However, the debate became academic, as a third party Engineers & Planners Co, a Ghanaian mining company, announced a conditional off-market bid for Cardinal at $1.05 per share. This “higher competing offer” allowed Shandong Gold to increase its bid to $1.05. A fourth party Dongshan Investments, from the UAE, subsequently announced an intention to make a conditional off-market bid for Cardinal at $1.20, however the bid was never made on the basis that Shandong Gold had acquired over 50% of Cardinal, which would have defeated Dongshan Investments’ minimum acceptance condition. Shandong Gold ultimately acquired control of Cardinal Resources in January 2021.
The Takeovers Panel has over its years seen some frequent users of the dispute resolution forum. A few of them collide in Keybridge Capital which has now had 14 Panel matters (11 in 2020). Some of the parties involved in the case relating to this company include Wilson Asset Management, Bentley Capital and Australian Style Group.
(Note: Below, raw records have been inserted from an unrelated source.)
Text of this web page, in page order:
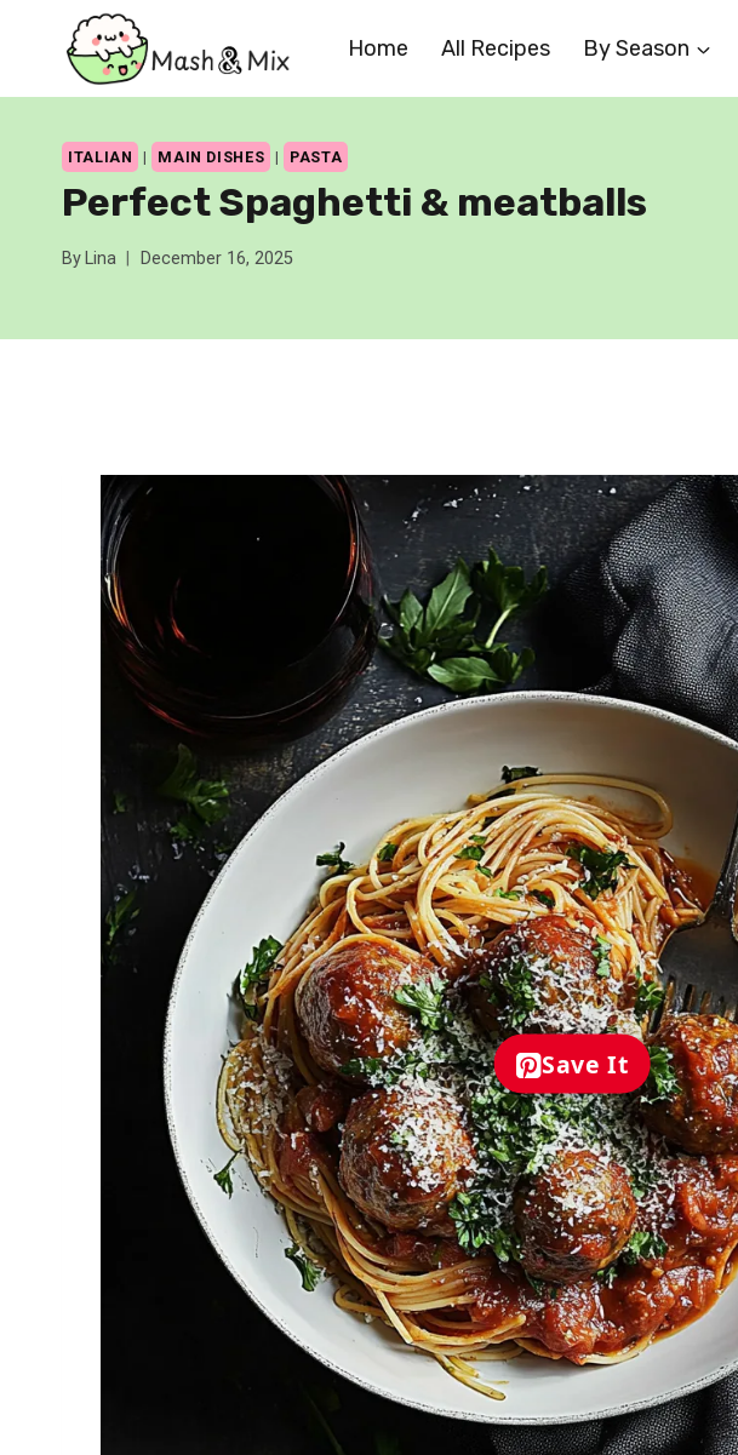
Home All Recipes By Season
ITALIAN | MAIN DISHES | PASTA
Perfect Spaghetti & meatballs
By Lina December 16, 2025
Save It

This Review clearly cannot do justice to the ins and outs, and strategies involved in the competition for control of Keybridge but, suffice it to say, the 14 matters have covered a lot of territory including in relation to bid conditions, funding arrangements, frustrating action, incorrect acceptances, insider participation, reviews of ASIC decisions and associations. It does show the Takeovers Panel’s efficiency in dealing with matters quickly and cost effectively, although with 14 matters, perhaps it is too cost effective!
Cash settled swaps / derivatives disclosure
The Takeovers Panel proposed a revised guidance note 20 on disclosure of equity derivatives, issuing a public consultation paper on the matter in 2019. The policy is in essence similar to the current position for disclosure of substantial shareholdings above 5%. That is, holdings of physical shares and derivative holdings of more than 5% in aggregate need to be disclosed (as do changes of 1% or more).
However, a key change in the proposed revisions to the guidance note is to require this disclosure even where there is no control purpose and no control transaction on foot. This would bring the Australian approach in line with that of many other jurisdictions.
The rewrite of the guidance note was completed in 2020, with only minor changes announced in May 2020. However, given that was in the midst of the first wave of the COVID-19 pandemic, the Panel stated that there would be a transitional period before the new guidance note took effect. As such, the revised guidance note 20 will only come into effect upon the Panel giving market participants three months' notice, which it is still to do.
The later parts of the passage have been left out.